--- Exercise data Enclosed Below ---
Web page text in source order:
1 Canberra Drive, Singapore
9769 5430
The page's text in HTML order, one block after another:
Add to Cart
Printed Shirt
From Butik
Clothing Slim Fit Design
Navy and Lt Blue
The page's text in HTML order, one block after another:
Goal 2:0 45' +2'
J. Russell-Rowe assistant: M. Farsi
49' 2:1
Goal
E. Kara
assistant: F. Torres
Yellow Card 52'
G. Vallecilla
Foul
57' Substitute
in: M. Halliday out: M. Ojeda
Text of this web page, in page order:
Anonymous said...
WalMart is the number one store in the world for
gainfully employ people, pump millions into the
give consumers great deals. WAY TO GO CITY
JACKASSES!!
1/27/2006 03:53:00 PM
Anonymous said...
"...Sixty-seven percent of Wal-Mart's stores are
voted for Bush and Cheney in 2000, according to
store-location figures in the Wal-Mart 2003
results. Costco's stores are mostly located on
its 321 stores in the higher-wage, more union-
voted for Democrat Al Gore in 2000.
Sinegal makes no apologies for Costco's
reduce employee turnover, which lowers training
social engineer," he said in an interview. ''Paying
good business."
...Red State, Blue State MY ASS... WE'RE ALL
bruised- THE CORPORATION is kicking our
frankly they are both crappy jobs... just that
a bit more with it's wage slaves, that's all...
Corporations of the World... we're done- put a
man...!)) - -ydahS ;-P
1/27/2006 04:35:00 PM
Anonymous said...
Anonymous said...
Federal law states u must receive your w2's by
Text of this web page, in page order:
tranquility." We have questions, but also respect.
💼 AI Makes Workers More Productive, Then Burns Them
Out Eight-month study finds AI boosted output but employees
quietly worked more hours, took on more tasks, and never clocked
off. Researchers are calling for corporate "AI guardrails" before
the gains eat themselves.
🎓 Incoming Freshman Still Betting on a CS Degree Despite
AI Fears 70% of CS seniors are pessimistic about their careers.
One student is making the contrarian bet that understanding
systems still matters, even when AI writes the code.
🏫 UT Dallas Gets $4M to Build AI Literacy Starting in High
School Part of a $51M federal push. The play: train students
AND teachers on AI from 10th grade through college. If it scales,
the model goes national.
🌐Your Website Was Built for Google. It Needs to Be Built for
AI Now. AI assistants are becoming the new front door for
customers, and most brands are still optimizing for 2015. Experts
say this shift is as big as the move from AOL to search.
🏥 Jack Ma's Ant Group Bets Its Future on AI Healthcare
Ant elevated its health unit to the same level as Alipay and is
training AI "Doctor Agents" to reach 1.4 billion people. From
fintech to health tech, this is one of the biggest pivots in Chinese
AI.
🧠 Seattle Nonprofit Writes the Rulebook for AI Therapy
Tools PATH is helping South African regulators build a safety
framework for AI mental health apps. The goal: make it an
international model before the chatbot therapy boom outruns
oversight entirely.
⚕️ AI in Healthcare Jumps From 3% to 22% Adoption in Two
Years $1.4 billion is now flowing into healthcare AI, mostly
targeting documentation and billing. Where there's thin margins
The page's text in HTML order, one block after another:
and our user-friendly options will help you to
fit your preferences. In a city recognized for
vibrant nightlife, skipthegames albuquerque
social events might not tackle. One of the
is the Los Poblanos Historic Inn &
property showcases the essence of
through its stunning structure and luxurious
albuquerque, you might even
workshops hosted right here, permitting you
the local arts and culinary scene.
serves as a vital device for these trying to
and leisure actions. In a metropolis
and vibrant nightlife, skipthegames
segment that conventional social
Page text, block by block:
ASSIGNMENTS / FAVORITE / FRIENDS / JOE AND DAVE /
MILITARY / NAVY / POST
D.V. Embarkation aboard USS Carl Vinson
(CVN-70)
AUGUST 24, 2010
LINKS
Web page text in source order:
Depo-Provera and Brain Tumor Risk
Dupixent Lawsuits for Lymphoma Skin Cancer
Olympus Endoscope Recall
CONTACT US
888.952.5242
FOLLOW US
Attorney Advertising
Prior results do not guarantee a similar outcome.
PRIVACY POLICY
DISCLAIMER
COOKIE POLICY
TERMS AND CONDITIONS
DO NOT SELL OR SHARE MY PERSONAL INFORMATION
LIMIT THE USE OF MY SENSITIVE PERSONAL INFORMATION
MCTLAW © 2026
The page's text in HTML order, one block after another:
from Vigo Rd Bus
--- End of Enclosed Exercise data ---
■ **Exercise goal**:
Beginning with the line that contains "TERMS AND CONDITIONS" and ending with the last line of the data above, return those lines exactly and nothing else.

■ **Result**:
TERMS AND CONDITIONS
DO NOT SELL OR SHARE MY PERSONAL INFORMATION
LIMIT THE USE OF MY SENSITIVE PERSONAL INFORMATION
MCTLAW © 2026
The page's text in HTML order, one block after another:
from Vigo Rd Bus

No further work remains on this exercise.